Michigan man accused of hosting white supremacist "hate camp" on his property is sentenced to probation

Tristan Alexander Webb - booking photo
Tristan Alexander Webb Photo credit Michigan Department of Corrections

CARO, Mich. (WWJ) -- A member of a white supremacist group will serve probation, avoiding jail time after pleading no contest to crimes including assessing whether vacant state properties in Michigan could be used for paramilitary training.

A member of The Base – a national white supremacist group that's alleged to advocate for violence against the government – was sentenced by a Tuscola County judge, Michigan Attorney General Dana Nessel announced on Friday.

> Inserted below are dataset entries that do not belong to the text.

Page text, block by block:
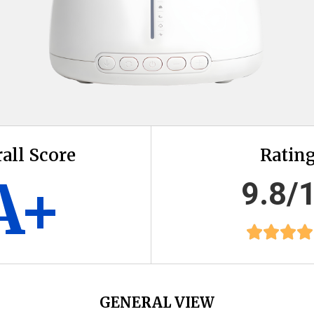
Score
9.8/
GENERAL VIEW
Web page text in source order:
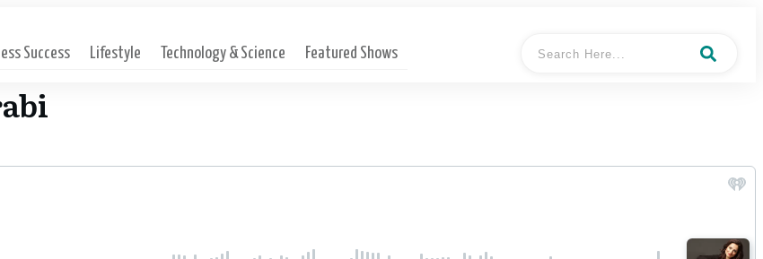
Success Lifestyle Technology & Science Featured Shows
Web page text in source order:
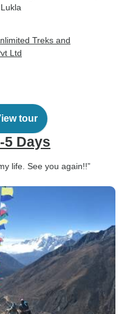
, Lukla
Treks and
Ltd
tour
5 Days
life. See you again!!”
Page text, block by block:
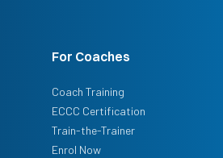
For Coaches
Coach Training
ECCC Certification
Train-the-Trainer
Enrol Now
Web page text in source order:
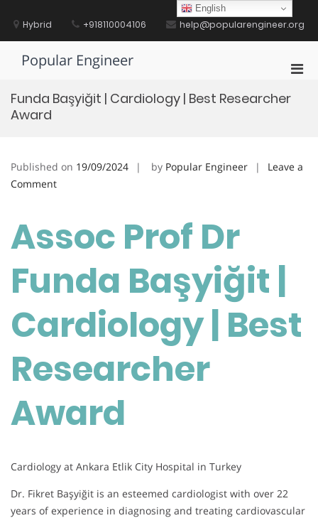
contentHybrid +918110004106 help@popularengineer.org
Popular Engineer
for
Funda Başyiğit | Cardiology | Best Researcher
Award
Published on 19/09/2024 by Popular Engineer
Leave a
Commenton
|
Cardiology
Best
Award
Assoc Prof Dr
Funda Başyiğit |
Cardiology | Best
Researcher
Award
Cardiology at Ankara Etlik City Hospital in Turkey
Dr. Fikret Başyiğit is an esteemed cardiologist with over 22
years of experience in diagnosing and treating cardiovascular
English
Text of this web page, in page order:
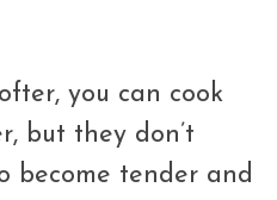
you can cook
but they don’t
become tender and
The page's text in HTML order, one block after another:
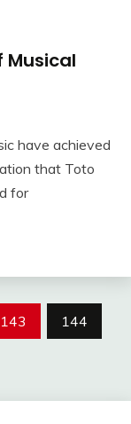
Musical
have achieved
that Toto
for
143
144
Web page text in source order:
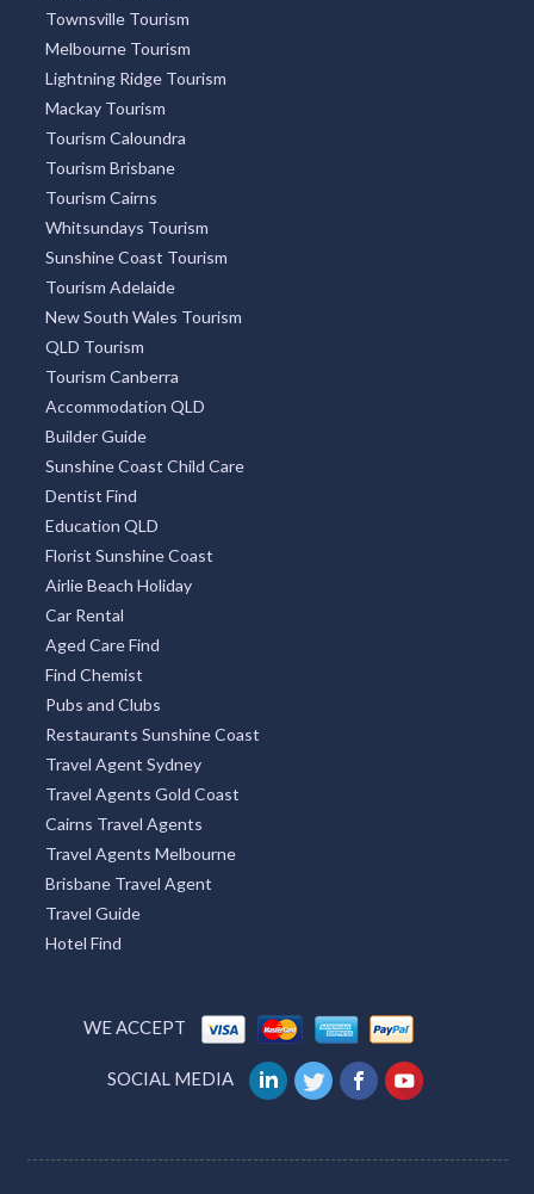
Townsville Tourism
Melbourne Tourism
Lightning Ridge Tourism
Mackay Tourism
Tourism Caloundra
Tourism Brisbane
Tourism Cairns
Whitsundays Tourism
Sunshine Coast Tourism
Tourism Adelaide
New South Wales Tourism
QLD Tourism
Tourism Canberra
Accommodation QLD
Builder Guide
Sunshine Coast Child Care
Dentist Find
Education QLD
Florist Sunshine Coast
Airlie Beach Holiday
Car Rental
Aged Care Find
Find Chemist
Pubs and Clubs
Restaurants Sunshine Coast
Travel Agent Sydney
Travel Agents Gold Coast
Cairns Travel Agents
Travel Agents Melbourne
Brisbane Travel Agent
Travel Guide
Hotel Find
WE ACCEPT
SOCIAL MEDIA
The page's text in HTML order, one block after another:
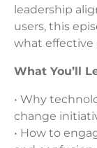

Judge Amy Gierhardt on Wednesday deferred jail time and sentenced 20-year-old Tristan Alexander Webb to a lengthy probation term, with strict supervision from the court.

Webb was the fourth Base member convicted in Tuscola or Washtenaw counties since charges were filed in this case in 2020.

Nessel said Webb was sentenced as follows:

- Count 2, Gang Felonies: Probation 5 years.
- Count 3, Conspiracy to Train with Firearms for a Civil Disorder: Probation 3 years, 1 year of jail deferred.
- Count 4, Felony Firearm: 2-year delay of sentence consecutive to the other counts.

Count 1, a larceny charged, was dismissed as part of a plea deal.

Webb became involved with The Base when he was 17 years old, the AG said. In late 2019, it's alleged that Webb hosted a “hate camp” at his three-acre property in the Thumb, with member of The Base, “Invictus Youth,” and “Aryan Resistance” attending.

It was alleged that Webb and two other men broke into two vacant Michigan Department of Correction properties — MDOC Camp Tuscola Annex and MDOC Tuscola Residential ReEntry Program — in October of 2020, and stole some clothing.

The AG said the men were assessing the properties as potential training grounds for future "hate camps" — where they would conduct paramilitary firearms training exercises.

“My department will hold accountable any individual that commits crimes as part of a domestic terrorist organization,” said Nessel, in a statement. “Make no mistake, these are violent gangs intent on harming others and their actions will be prosecuted to the fullest extent of the law.”

The FBI said a raid on Webb's home found it stocked with gas masks, a machete, knives, a sword decorated with a Nazi symbol, tactical gear, camouflage clothing, a shirt with a Nazi Wolf's Hook logo on it and a guitar emblazoned with white nationalist symbols.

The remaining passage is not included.